Here is some context to the history:

In this email, Dzmitry Bahdanau reflects on his role in an influential breakthrough in AI: the invention of the attention mechanism. This concept, which allows AI models to focus on the most relevant parts of their input, is now central to all LLMs like ChatGPT.

Dzmitry recounts how, during an internship in Yoshua Bengio’s lab in 2014, he tackled a critical challenge in machine translation: how to overcome the bottleneck of compressing an entire sentence into a single fixed representation before generating a translation. Inspired by how human translators shift their focus between source and target sentences, he developed a mechanism that let the model dynamically “attend” to specific words in the input as it generated each word of the output.

This simple yet powerful idea—assigning attention weights to different parts of the input—proved transformative. It not only improved translation quality but also paved the way for attention to be used across AI research, from natural language processing to computer vision. It’s an approach so fundamental that modern AI models like Transformers are built entirely around it.
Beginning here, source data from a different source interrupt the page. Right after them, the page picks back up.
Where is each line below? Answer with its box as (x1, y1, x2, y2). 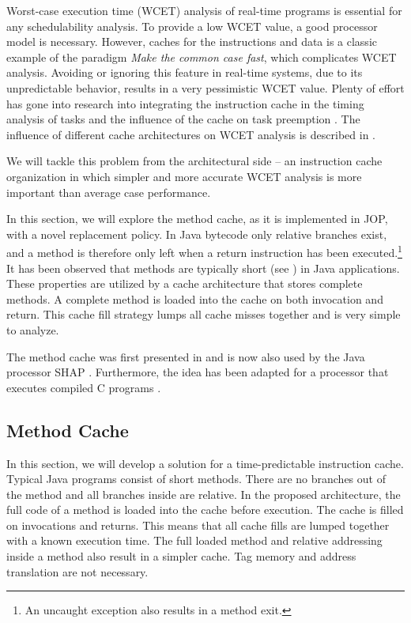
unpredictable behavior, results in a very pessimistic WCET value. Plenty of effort (6, 79, 405, 96)
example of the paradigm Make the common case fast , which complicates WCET (6, 48, 397, 65)
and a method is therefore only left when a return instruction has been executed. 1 (6, 242, 402, 260)
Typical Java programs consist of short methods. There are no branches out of (6, 470, 386, 487)
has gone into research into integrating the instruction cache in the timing (6, 95, 364, 111)
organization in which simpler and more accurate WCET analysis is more (6, 168, 362, 184)
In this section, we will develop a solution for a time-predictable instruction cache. (6, 455, 404, 471)
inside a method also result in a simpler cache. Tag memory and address (6, 548, 356, 564)

What makes this email special is its candid portrayal of innovation: the skepticism, the trial and error, and the collaborative energy of a fast-moving field. It’s also a reminder of how quickly ideas evolve—from Dzmitry’s initial implementation of attention on a single GPU to today’s world-changing applications of AI.

This story highlights the interplay between human creativity and technological progress, as well as the enduring power of good ideas in shaping the history.